Rubrik: Geschichte und Geographie der Ansiedlung der Deutschen im Russischen Reich, in der UdSSR und GUS / Geschichte der Ansiedlung
Frunse-Straße im früheren Dorf Nikolaital
Frühere deutsche Dorfbewohnerin (rechts)

NOWOSOFIJEWKA (Nikolaital), im Jahr 1865 von Molotschnaer Mennoniten als Tochtersiedlung gegründete, 100 Kilometer südwestlich von Jekaterinoslaw im Amtsbezirk Nikolaipol (Nowosofijewka, Bezirk Jekaterinoslaw, Gouvernement Jekaterinoslaw) gelegene frühere deutsche Kolonie [in sowjetischer Zeit Rayon Stalindorf, Rayon Friesendorf bzw. Rayon Scholochowski, Gebiet Dnepropetrow]. Heute Landratsgemeinde Nowosofijewka (Rayon Nikopol, Gebiet Dnepropetrowsk).

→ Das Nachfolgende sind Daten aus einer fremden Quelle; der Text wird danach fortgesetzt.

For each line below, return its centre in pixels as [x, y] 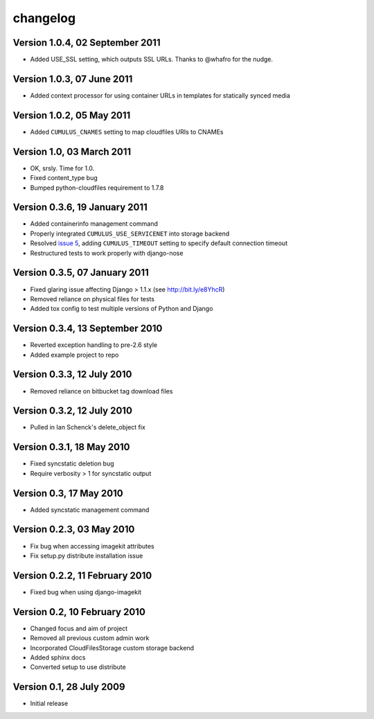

Die Kolonie verfügte über 990 Desjatinen Land und hatte im Jahr 1885 97, im Jahr 1897 85 und im Jahr 1908 84 Einwohner (39 Männer und 45 Frauen). Es gab 15 Höfe, die über 991 Desjatinen Land verfügten. Für die folgenden Jahre unterliegen die Angaben sowohl hinsichtlich der Einwohnerzahl als auch der zur Verfügung stehenden Fläche kleineren Schwankungen. So gibt Karl Stumpp für die Zeit unmittelbar vor dem Ersten Weltkriegs 96 Bewohner und 986,8 Desjatinen Land an. Vor der Revolution gab es im Dorf eine Grundschule, die von 30-35 Kindern besucht wurde. Die Ereignisse von 1917 und der darauf folgende Bürgerkrieg führten zu zahlreichen Fluchtbewegungen, in deren Folge die Bevölkerungszahl in Nowosofijewka und anderen Tochterkolonien anstieg: So lebten dort 1919 109 Personen. Die Bewohner sprachen schwäbischen Dialekt. Im Zuge der Bodenreform von 1920-22 verlor die Bevölkerung 734 Desjatinen Land. 1924 gab es 26 Höfe.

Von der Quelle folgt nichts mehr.